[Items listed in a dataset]
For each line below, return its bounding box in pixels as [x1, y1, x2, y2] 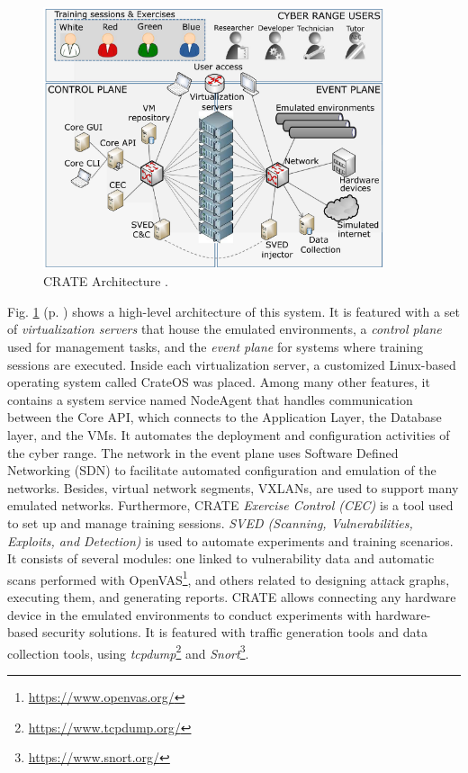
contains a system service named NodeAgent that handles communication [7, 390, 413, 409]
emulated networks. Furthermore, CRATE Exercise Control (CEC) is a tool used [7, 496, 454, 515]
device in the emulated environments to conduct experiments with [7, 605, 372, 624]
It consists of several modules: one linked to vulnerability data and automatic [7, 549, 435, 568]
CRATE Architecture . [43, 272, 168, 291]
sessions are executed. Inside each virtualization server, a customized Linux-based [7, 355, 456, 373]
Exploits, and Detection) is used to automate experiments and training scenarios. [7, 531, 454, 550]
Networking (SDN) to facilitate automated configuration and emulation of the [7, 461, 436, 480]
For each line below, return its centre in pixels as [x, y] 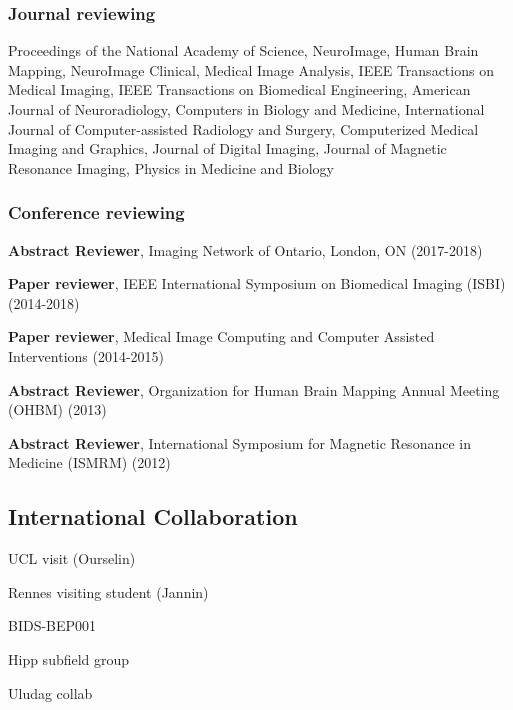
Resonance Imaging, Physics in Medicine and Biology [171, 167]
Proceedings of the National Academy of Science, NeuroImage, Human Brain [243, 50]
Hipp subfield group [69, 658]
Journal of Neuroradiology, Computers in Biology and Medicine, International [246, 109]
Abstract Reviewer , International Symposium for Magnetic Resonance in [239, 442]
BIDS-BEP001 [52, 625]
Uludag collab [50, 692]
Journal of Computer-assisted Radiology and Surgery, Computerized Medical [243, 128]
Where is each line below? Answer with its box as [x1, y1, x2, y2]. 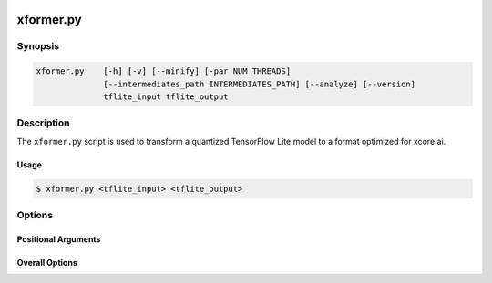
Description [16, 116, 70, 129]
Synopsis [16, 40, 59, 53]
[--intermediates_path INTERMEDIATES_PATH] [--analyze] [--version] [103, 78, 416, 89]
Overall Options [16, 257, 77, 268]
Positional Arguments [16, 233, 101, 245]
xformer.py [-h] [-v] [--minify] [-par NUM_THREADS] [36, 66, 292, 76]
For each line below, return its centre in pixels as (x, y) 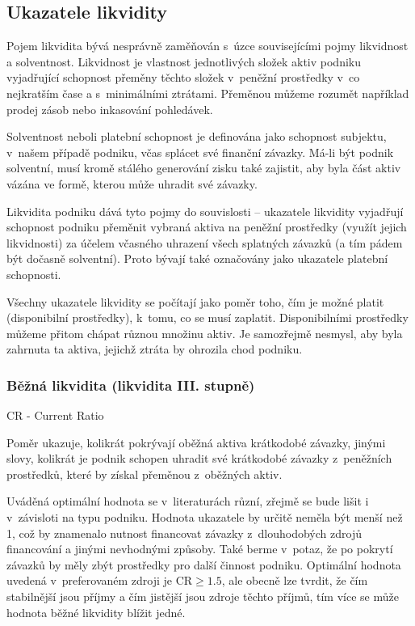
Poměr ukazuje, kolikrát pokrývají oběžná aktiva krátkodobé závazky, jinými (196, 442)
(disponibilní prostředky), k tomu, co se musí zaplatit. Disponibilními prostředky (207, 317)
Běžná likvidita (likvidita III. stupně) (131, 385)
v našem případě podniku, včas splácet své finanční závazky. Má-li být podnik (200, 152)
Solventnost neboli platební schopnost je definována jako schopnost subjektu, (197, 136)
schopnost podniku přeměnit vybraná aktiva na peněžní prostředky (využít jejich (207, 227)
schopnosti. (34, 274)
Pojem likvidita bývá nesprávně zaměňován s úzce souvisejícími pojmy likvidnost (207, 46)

Exercise » Exactly reproduce the lines of the entries above, from the one containing "Běžná likvidita (likvidita" to the very last, and no others.

Result »
Běžná likvidita (likvidita III. stupně) (131, 385)
v našem případě podniku, včas splácet své finanční závazky. Má-li být podnik (200, 152)
Solventnost neboli platební schopnost je definována jako schopnost subjektu, (197, 136)
schopnost podniku přeměnit vybraná aktiva na peněžní prostředky (využít jejich (207, 227)
schopnosti. (34, 274)
Pojem likvidita bývá nesprávně zaměňován s úzce souvisejícími pojmy likvidnost (207, 46)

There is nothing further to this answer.